§ **Task goal**
Each line below should be reproduced without any alteration.
━━━━━ Data to examine
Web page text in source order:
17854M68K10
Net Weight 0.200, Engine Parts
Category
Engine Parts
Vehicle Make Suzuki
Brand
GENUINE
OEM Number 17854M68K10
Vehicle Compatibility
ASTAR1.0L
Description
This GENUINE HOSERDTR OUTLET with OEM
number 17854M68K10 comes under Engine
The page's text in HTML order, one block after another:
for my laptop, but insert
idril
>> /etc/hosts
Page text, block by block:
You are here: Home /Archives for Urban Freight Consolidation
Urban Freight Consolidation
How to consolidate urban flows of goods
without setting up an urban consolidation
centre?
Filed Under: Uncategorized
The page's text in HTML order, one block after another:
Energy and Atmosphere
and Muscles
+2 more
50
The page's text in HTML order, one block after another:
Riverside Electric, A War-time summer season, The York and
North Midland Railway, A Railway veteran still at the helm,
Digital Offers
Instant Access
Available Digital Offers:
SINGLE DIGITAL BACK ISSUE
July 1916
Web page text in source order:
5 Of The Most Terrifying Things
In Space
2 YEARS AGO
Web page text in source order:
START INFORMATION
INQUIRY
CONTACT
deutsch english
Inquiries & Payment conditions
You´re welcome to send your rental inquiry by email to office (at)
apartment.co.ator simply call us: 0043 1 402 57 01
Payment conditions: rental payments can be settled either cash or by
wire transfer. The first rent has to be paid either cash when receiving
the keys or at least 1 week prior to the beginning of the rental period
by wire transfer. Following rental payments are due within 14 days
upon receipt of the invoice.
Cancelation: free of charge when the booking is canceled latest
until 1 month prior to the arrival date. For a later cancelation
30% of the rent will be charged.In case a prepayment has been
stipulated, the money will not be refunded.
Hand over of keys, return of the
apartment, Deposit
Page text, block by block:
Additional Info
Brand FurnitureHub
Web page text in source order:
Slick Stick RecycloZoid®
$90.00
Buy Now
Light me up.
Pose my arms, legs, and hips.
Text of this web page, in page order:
━━━━━━━━━━
§ **Problem solution**
Web page text in source order:
17854M68K10
Net Weight 0.200, Engine Parts
Category
Engine Parts
Vehicle Make Suzuki
Brand
GENUINE
OEM Number 17854M68K10
Vehicle Compatibility
ASTAR1.0L
Description
This GENUINE HOSERDTR OUTLET with OEM
number 17854M68K10 comes under Engine
The page's text in HTML order, one block after another:
for my laptop, but insert
idril
>> /etc/hosts
Page text, block by block:
You are here: Home /Archives for Urban Freight Consolidation
Urban Freight Consolidation
How to consolidate urban flows of goods
without setting up an urban consolidation
centre?
Filed Under: Uncategorized
The page's text in HTML order, one block after another:
Energy and Atmosphere
and Muscles
+2 more
50
The page's text in HTML order, one block after another:
Riverside Electric, A War-time summer season, The York and
North Midland Railway, A Railway veteran still at the helm,
Digital Offers
Instant Access
Available Digital Offers:
SINGLE DIGITAL BACK ISSUE
July 1916
Web page text in source order:
5 Of The Most Terrifying Things
In Space
2 YEARS AGO
Web page text in source order:
START INFORMATION
INQUIRY
CONTACT
deutsch english
Inquiries & Payment conditions
You´re welcome to send your rental inquiry by email to office (at)
apartment.co.ator simply call us: 0043 1 402 57 01
Payment conditions: rental payments can be settled either cash or by
wire transfer. The first rent has to be paid either cash when receiving
the keys or at least 1 week prior to the beginning of the rental period
by wire transfer. Following rental payments are due within 14 days
upon receipt of the invoice.
Cancelation: free of charge when the booking is canceled latest
until 1 month prior to the arrival date. For a later cancelation
30% of the rent will be charged.In case a prepayment has been
stipulated, the money will not be refunded.
Hand over of keys, return of the
apartment, Deposit
Page text, block by block:
Additional Info
Brand FurnitureHub
Web page text in source order:
Slick Stick RecycloZoid®
$90.00
Buy Now
Light me up.
Pose my arms, legs, and hips.
Text of this web page, in page order:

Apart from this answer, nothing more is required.